*Exercise goal*
Lines with "Made": copy each one from the listing below.
Recorded information START
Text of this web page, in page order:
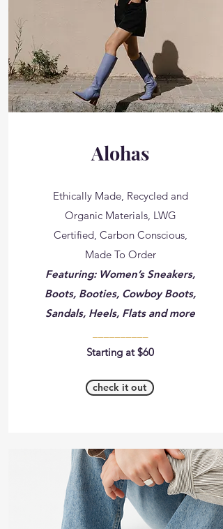
Alohas
Ethically Made, Recycled and
Organic Materials, LWG
Certified, Carbon Conscious,
Made To Order
Featuring: Women’s Sneakers,
Boots, Booties, Cowboy Boots,
Sandals, Heels, Flats and more
Starting at $60
check it out
Recorded information END
*Result of this exercise*
Ethically Made, Recycled and
Made To Order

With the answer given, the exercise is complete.